---------- Data extracts ----------
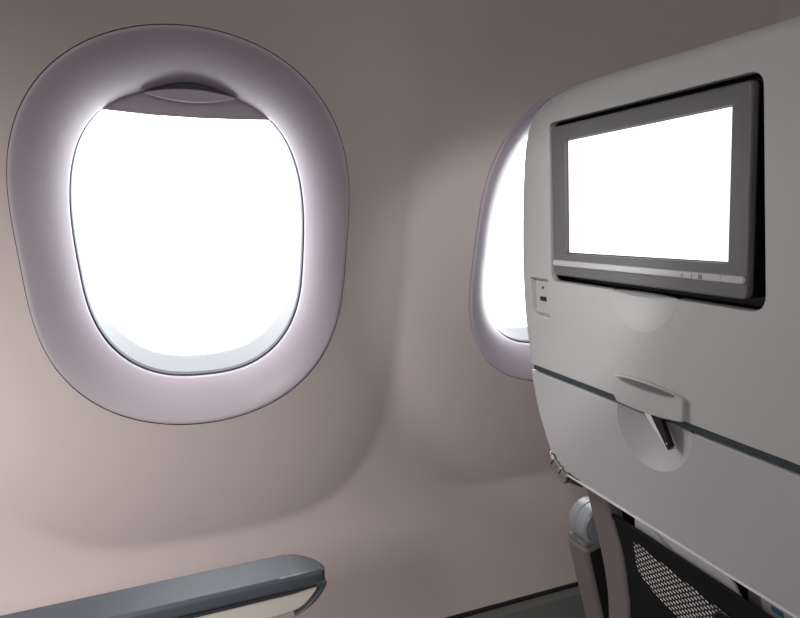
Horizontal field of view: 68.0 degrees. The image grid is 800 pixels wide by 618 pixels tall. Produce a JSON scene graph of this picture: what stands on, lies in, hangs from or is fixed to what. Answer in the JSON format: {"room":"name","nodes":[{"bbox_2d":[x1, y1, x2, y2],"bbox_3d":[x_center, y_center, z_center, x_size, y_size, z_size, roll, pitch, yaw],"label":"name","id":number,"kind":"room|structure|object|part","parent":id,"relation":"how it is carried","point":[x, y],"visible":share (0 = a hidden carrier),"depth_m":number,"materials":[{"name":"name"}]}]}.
{"room":"aircraft cabin","nodes":[
{"label":"aircraft cabin","id":0,"kind":"room"},
{"bbox_2d":[0,0,799,617],"bbox_3d":[0.012,-0.034,0.524,6.400,2.238,0.848,-4,9,-21],"label":"wall","id":1,"kind":"structure","parent":0,"point":[415,470],"depth_m":0.82,"materials":[{"name":"plastic"}]},
{"bbox_2d":[6,24,348,424],"bbox_3d":[-0.260,-0.081,0.754,0.453,0.557,0.246,-4,9,-21],"label":"window","id":2,"kind":"structure","parent":1,"relation":"in","point":[175,70],"depth_m":0.70,"materials":[{"name":"plastic"}]},
{"bbox_3d":[-0.240,-0.245,0.680,0.101,0.014,0.015,-4,25,-21],"label":"shade pull","id":3,"kind":"part","parent":2,"relation":"part of","materials":[{"name":"grey plastic"}]},
{"bbox_2d":[102,90,269,119],"bbox_3d":[-0.244,-0.257,0.681,0.270,0.070,0.003,-4,25,-21],"label":"shade","id":4,"kind":"object","parent":1,"relation":"attached to","point":[140,103],"depth_m":0.69,"materials":[{"name":"grey plastic"}]},
{"bbox_2d":[445,582,578,617],"bbox_3d":[-0.137,0.588,1.021,6.400,0.006,0.029,-4,9,-21],"label":"trim","id":5,"kind":"structure","parent":1,"relation":"attached to","point":[575,584],"depth_m":1.15,"materials":[{"name":"black plastic"}]},
{"bbox_2d":[464,586,585,617],"bbox_3d":[-0.120,0.807,1.017,6.400,0.429,0.062,-4,9,-21],"label":"wall panel","id":6,"kind":"object","parent":1,"relation":"attached to","point":[567,603],"depth_m":1.15,"materials":[{"name":"plastic"}]},
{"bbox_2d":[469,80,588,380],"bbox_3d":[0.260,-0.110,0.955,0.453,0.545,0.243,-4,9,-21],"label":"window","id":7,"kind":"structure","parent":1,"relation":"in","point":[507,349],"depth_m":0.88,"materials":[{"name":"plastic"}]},
{"bbox_3d":[0.415,1.234,-0.313,6.400,0.060,3.100,-4,9,-21],"label":"floor","id":8,"kind":"structure","parent":0,"visible":0},
{"bbox_2d":[0,554,326,617],"bbox_3d":[-0.430,0.683,0.556,0.750,0.800,0.070,-4,9,-21],"label":"armrest","id":9,"kind":"object","parent":8,"relation":"on","point":[275,586],"visible":1,"depth_m":0.58,"materials":[{"name":"grey plastic"}]},
{"bbox_3d":[-0.437,0.321,0.501,0.742,0.033,0.040,-4,9,-21],"label":"panel","id":10,"kind":"part","parent":9,"relation":"part of","materials":[{"name":"beige plastic"}]},
{"bbox_2d":[523,16,799,617],"bbox_3d":[0.544,0.404,0.672,0.636,1.296,0.558,-4,9,-21],"label":"passenger seat","id":11,"kind":"object","parent":8,"relation":"on","point":[661,196],"visible":1,"depth_m":0.53,"materials":[{"name":"plastic"}]},
{"bbox_3d":[0.177,-0.015,0.724,0.004,0.040,0.032,-7,10,-20],"label":"outlet panel","id":12,"kind":"part","parent":11,"relation":"part of","materials":[{"name":"plastic"}]},
{"bbox_3d":[0.301,0.485,0.827,0.046,0.400,0.040,-20,14,-18],"label":"armrest post","id":13,"kind":"part","parent":11,"relation":"part of","materials":[{"name":"plastic"}]},
{"bbox_3d":[0.256,0.347,0.725,0.020,0.335,0.088,-7,10,-20],"label":"frame","id":14,"kind":"part","parent":11,"relation":"part of","materials":[{"name":"plastic"}]},
{"bbox_2d":[551,81,758,298],"bbox_3d":[0.228,-0.106,0.563,0.023,0.165,0.251,-7,10,-20],"label":"monitor","id":15,"kind":"object","parent":11,"relation":"on","point":[656,189],"depth_m":0.53,"materials":[{"name":"plastic"}]},
{"bbox_2d":[532,369,799,617],"bbox_3d":[0.245,0.157,0.600,0.030,0.138,0.368,-4,9,-21],"label":"tray","id":16,"kind":"object","parent":11,"relation":"on","point":[732,502],"depth_m":0.54,"materials":[{"name":"plastic"}]},
{"bbox_3d":[0.340,0.372,0.585,0.017,0.320,0.370,-7,10,-20],"label":"panel","id":17,"kind":"part","parent":11,"relation":"part of","materials":[{"name":"plastic"}]},
{"bbox_2d":[635,519,741,595],"bbox_3d":[0.295,0.300,0.612,0.010,0.139,0.144,-4,9,-21],"label":"leaflet","id":18,"kind":"object","parent":11,"relation":"in","point":[714,573],"visible":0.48,"depth_m":0.60,"materials":[{"name":"paper"}]},
{"bbox_2d":[748,589,792,617],"bbox_3d":[0.341,0.313,0.509,0.012,0.142,0.094,-4,9,-21],"label":"magazine","id":19,"kind":"object","parent":11,"relation":"in","point":[761,603],"visible":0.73,"depth_m":0.53,"materials":[{"name":"paper"}]}
]}

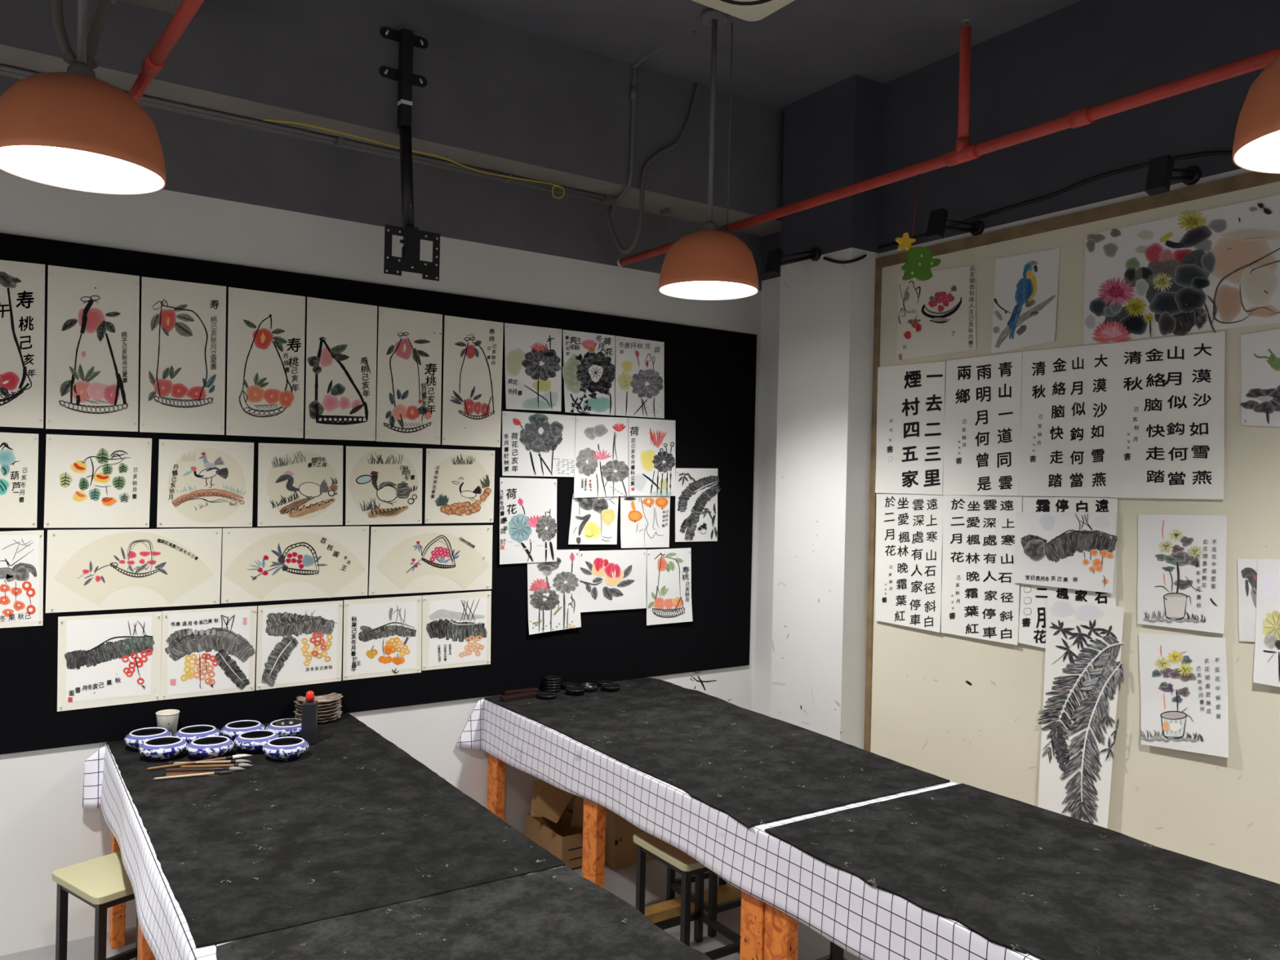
----------
— Work task —
Retype each line above exactly. Leave the images out.

— Solution below —
Horizontal field of view: 68.0 degrees. The image grid is 800 pixels wide by 618 pixels tall. Produce a JSON scene graph of this picture: what stands on, lies in, hangs from or is fixed to what. Answer in the JSON format: {"room":"name","nodes":[{"bbox_2d":[x1, y1, x2, y2],"bbox_3d":[x_center, y_center, z_center, x_size, y_size, z_size, roll, pitch, yaw],"label":"name","id":number,"kind":"room|structure|object|part","parent":id,"relation":"how it is carried","point":[x, y],"visible":share (0 = a hidden carrier),"depth_m":number,"materials":[{"name":"name"}]}]}.
{"room":"aircraft cabin","nodes":[
{"label":"aircraft cabin","id":0,"kind":"room"},
{"bbox_2d":[0,0,799,617],"bbox_3d":[0.012,-0.034,0.524,6.400,2.238,0.848,-4,9,-21],"label":"wall","id":1,"kind":"structure","parent":0,"point":[415,470],"depth_m":0.82,"materials":[{"name":"plastic"}]},
{"bbox_2d":[6,24,348,424],"bbox_3d":[-0.260,-0.081,0.754,0.453,0.557,0.246,-4,9,-21],"label":"window","id":2,"kind":"structure","parent":1,"relation":"in","point":[175,70],"depth_m":0.70,"materials":[{"name":"plastic"}]},
{"bbox_3d":[-0.240,-0.245,0.680,0.101,0.014,0.015,-4,25,-21],"label":"shade pull","id":3,"kind":"part","parent":2,"relation":"part of","materials":[{"name":"grey plastic"}]},
{"bbox_2d":[102,90,269,119],"bbox_3d":[-0.244,-0.257,0.681,0.270,0.070,0.003,-4,25,-21],"label":"shade","id":4,"kind":"object","parent":1,"relation":"attached to","point":[140,103],"depth_m":0.69,"materials":[{"name":"grey plastic"}]},
{"bbox_2d":[445,582,578,617],"bbox_3d":[-0.137,0.588,1.021,6.400,0.006,0.029,-4,9,-21],"label":"trim","id":5,"kind":"structure","parent":1,"relation":"attached to","point":[575,584],"depth_m":1.15,"materials":[{"name":"black plastic"}]},
{"bbox_2d":[464,586,585,617],"bbox_3d":[-0.120,0.807,1.017,6.400,0.429,0.062,-4,9,-21],"label":"wall panel","id":6,"kind":"object","parent":1,"relation":"attached to","point":[567,603],"depth_m":1.15,"materials":[{"name":"plastic"}]},
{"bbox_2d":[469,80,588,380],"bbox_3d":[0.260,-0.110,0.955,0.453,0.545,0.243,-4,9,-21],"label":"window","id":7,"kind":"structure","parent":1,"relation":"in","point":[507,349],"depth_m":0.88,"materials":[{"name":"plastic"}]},
{"bbox_3d":[0.415,1.234,-0.313,6.400,0.060,3.100,-4,9,-21],"label":"floor","id":8,"kind":"structure","parent":0,"visible":0},
{"bbox_2d":[0,554,326,617],"bbox_3d":[-0.430,0.683,0.556,0.750,0.800,0.070,-4,9,-21],"label":"armrest","id":9,"kind":"object","parent":8,"relation":"on","point":[275,586],"visible":1,"depth_m":0.58,"materials":[{"name":"grey plastic"}]},
{"bbox_3d":[-0.437,0.321,0.501,0.742,0.033,0.040,-4,9,-21],"label":"panel","id":10,"kind":"part","parent":9,"relation":"part of","materials":[{"name":"beige plastic"}]},
{"bbox_2d":[523,16,799,617],"bbox_3d":[0.544,0.404,0.672,0.636,1.296,0.558,-4,9,-21],"label":"passenger seat","id":11,"kind":"object","parent":8,"relation":"on","point":[661,196],"visible":1,"depth_m":0.53,"materials":[{"name":"plastic"}]},
{"bbox_3d":[0.177,-0.015,0.724,0.004,0.040,0.032,-7,10,-20],"label":"outlet panel","id":12,"kind":"part","parent":11,"relation":"part of","materials":[{"name":"plastic"}]},
{"bbox_3d":[0.301,0.485,0.827,0.046,0.400,0.040,-20,14,-18],"label":"armrest post","id":13,"kind":"part","parent":11,"relation":"part of","materials":[{"name":"plastic"}]},
{"bbox_3d":[0.256,0.347,0.725,0.020,0.335,0.088,-7,10,-20],"label":"frame","id":14,"kind":"part","parent":11,"relation":"part of","materials":[{"name":"plastic"}]},
{"bbox_2d":[551,81,758,298],"bbox_3d":[0.228,-0.106,0.563,0.023,0.165,0.251,-7,10,-20],"label":"monitor","id":15,"kind":"object","parent":11,"relation":"on","point":[656,189],"depth_m":0.53,"materials":[{"name":"plastic"}]},
{"bbox_2d":[532,369,799,617],"bbox_3d":[0.245,0.157,0.600,0.030,0.138,0.368,-4,9,-21],"label":"tray","id":16,"kind":"object","parent":11,"relation":"on","point":[732,502],"depth_m":0.54,"materials":[{"name":"plastic"}]},
{"bbox_3d":[0.340,0.372,0.585,0.017,0.320,0.370,-7,10,-20],"label":"panel","id":17,"kind":"part","parent":11,"relation":"part of","materials":[{"name":"plastic"}]},
{"bbox_2d":[635,519,741,595],"bbox_3d":[0.295,0.300,0.612,0.010,0.139,0.144,-4,9,-21],"label":"leaflet","id":18,"kind":"object","parent":11,"relation":"in","point":[714,573],"visible":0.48,"depth_m":0.60,"materials":[{"name":"paper"}]},
{"bbox_2d":[748,589,792,617],"bbox_3d":[0.341,0.313,0.509,0.012,0.142,0.094,-4,9,-21],"label":"magazine","id":19,"kind":"object","parent":11,"relation":"in","point":[761,603],"visible":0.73,"depth_m":0.53,"materials":[{"name":"paper"}]}
]}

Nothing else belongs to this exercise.